Причина, по которой неожиданно для себя Джан Ши оказался в дружине двадцатилетнего ростовского князя Бориса, сына князя Владимира и греческой царевны Анны, и забрался в московскую глушь на эту медвежью охоту, была проста, а наказуема крайне.
Когда публично на площади Чжаоцюня убийца его отца У Юн, сын правителя провинции Шаньдун, смеясь, плюнул ему в лицо, Джан Ши нарушил главный закон Шаолиня. Вместо того чтобы попросить прощения у У Юна и отойти со словами: «Простите, что встал на пути вашего плевка», он одним ударом ладони проткнул грудь У Юна и вырвал его еще живое и теплое сердце и бросил на землю раньше, чем У Юн упал.

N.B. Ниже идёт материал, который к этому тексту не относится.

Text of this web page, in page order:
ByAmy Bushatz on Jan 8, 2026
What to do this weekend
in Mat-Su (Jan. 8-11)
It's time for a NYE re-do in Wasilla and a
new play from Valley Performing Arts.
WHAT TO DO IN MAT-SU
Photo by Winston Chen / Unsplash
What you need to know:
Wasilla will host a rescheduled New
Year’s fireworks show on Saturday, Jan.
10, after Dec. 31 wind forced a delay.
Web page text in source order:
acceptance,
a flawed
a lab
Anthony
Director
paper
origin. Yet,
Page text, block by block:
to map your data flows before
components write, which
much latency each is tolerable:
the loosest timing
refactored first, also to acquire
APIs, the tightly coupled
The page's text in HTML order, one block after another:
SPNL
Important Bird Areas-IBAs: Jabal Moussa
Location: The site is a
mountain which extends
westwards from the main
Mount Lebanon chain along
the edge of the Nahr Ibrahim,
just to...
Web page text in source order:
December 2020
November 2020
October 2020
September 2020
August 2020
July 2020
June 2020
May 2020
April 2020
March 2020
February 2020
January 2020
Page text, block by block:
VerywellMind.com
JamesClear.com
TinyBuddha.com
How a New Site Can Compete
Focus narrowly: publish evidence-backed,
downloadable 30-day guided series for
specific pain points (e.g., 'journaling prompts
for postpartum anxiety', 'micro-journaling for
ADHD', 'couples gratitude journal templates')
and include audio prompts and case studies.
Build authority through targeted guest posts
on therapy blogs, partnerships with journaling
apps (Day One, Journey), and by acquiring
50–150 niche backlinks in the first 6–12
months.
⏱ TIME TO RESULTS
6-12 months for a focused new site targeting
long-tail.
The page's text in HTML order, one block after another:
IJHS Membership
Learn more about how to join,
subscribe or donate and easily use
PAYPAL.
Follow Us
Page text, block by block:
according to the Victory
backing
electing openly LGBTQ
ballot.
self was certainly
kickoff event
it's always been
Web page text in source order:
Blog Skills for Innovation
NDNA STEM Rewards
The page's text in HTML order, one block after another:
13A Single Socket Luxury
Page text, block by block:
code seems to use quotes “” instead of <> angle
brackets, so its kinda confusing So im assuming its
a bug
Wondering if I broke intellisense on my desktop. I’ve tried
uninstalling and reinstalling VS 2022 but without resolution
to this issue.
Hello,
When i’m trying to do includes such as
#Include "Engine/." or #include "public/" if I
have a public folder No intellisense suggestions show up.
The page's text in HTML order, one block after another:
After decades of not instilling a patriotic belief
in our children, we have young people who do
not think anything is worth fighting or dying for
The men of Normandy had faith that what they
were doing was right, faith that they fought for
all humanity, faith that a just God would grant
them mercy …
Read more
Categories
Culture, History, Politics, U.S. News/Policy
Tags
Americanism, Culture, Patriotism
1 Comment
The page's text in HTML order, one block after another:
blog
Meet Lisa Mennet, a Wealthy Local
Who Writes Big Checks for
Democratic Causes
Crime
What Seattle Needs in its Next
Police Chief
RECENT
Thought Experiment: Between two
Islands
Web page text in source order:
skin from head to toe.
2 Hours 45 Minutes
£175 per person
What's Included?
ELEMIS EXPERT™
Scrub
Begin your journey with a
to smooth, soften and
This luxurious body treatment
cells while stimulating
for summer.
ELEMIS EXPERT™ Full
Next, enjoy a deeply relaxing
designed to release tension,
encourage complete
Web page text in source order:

После этого немедленно Джан Ши выпал, был вычеркнут из череды имен школы Шаолиня, связывающей эпоху Сун и эпоху Мин так крепко, словно со дня разрушения и возрождения Шаолиня не прошло ни одного дня, не случилось ни одного события и ни один новый прием не осквернил образец. Джан Ши совершил более чем грех, он нарушил не только внешний прием, но и внутренний закон жизни ученика школы Шаолиня, и потому должен был бежать не только из Чжаоцюня, но и из Поднебесной: из деревни – потому, что убил человека, а из Поднебесной – потому, что убил Бога.